On 2023-09-24 16:55, Mouse wrote:
Should not matter. You should be able to use any size TB.
If the OS uses it correctly, yes. If.
Agreed. :-)
I suspect [the TB's] size matters because that NetBSD version
actually does run on the KA630, without the TBIA/TBIS usage, whereas
when provided with an unlimited-size TB [...] it fails - and I've
added enough debugging code to be confident that it's failing
because the TB holds stale entries.
I think you are wrong here.
Possibly. See below for more.
And I have a hard time thinking that NetBSD would depend on any
specific size of the TB.
I don't think it does, not on any specific size. I think it, that
version, just depends on its size and replacement policy being such
that that stale entries get replaced before they cause trouble.
That would be crazy and broken.
Yes. I don't for a moment think it _deliberately_ depends on that. I
think someone just missed writing the relevant mtpr() calls and it took
a while for anyone to notice, presumably because all the tests anyone
did were on systems (whether hardware or simulated) which either lacked
a TB or provided one which ended up flushing stale entries before they
caused trouble. Ragge added some TBIA calls in April 2000; see rev
1.78 of the VAX pmap.c.
Oh. I had missed that you were running on such an old version.
Speaking of that, 1.85 is also fun... And I *hope* it's not that one
that bit you...
So, I seriously doubt that there is even some hidden dependency on
some size. And the actual size is rather different on different
VAXen that NetBSD runs on.
Certainly. But how many different models has 1.4T/vax been tested on?

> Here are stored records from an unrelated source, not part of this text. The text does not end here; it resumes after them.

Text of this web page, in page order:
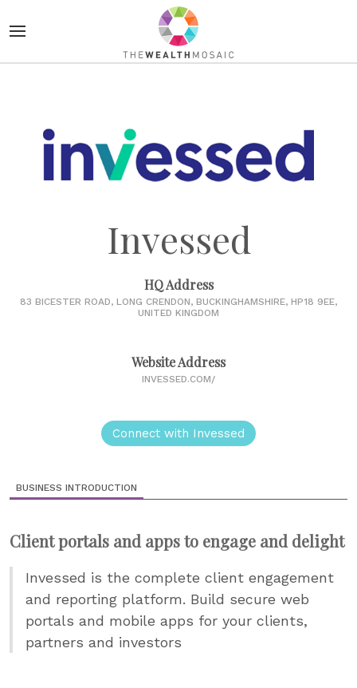
Invessed
HQ Address
83 BICESTER ROAD, LONG CRENDON, BUCKINGHAMSHIRE, HP18 9EE,
UNITED KINGDOM
Website Address
INVESSED.COM/
Connect with Invessed
BUSINESS INTRODUCTION
Client portals and apps to engage and delight
Invessed is the complete client engagement
and reporting platform. Build secure web
portals and mobile apps for your clients,
partners and investors

Personally, don't think I've ever tried it on anything but a uVAX2,
which Antonio Carlini said has a _tiny_ TB (8 bytes).
Well. The 11/750 was what Ragge was initially using, and was the first
system I also used, back at 0.9.
Actually, I don't know if I've ever run it on an uVAX2. But by the year
2000 I think I had been running it on an 8650 a while.
I had also been running on a 3500 for a few years, and fought a problem
with double pagefaults on the CVAX. They don't exactly work as the VARM
say they should in some situation. I can't remember the details now, but
it should be in the code somewhere...
But basically, we're talking about the TB now. It's automatically
populated, but in some situations software needs to explicitly flush
it.
Right. NetBSD 1.4T fails to flush it in at least some circumstances
when it should. Read pmap_enter() in -current and in 1.4T and note the
lack of a TBIA in some codepaths in the 1.4T version. (There are a few
other pmap calls which are affected as well.)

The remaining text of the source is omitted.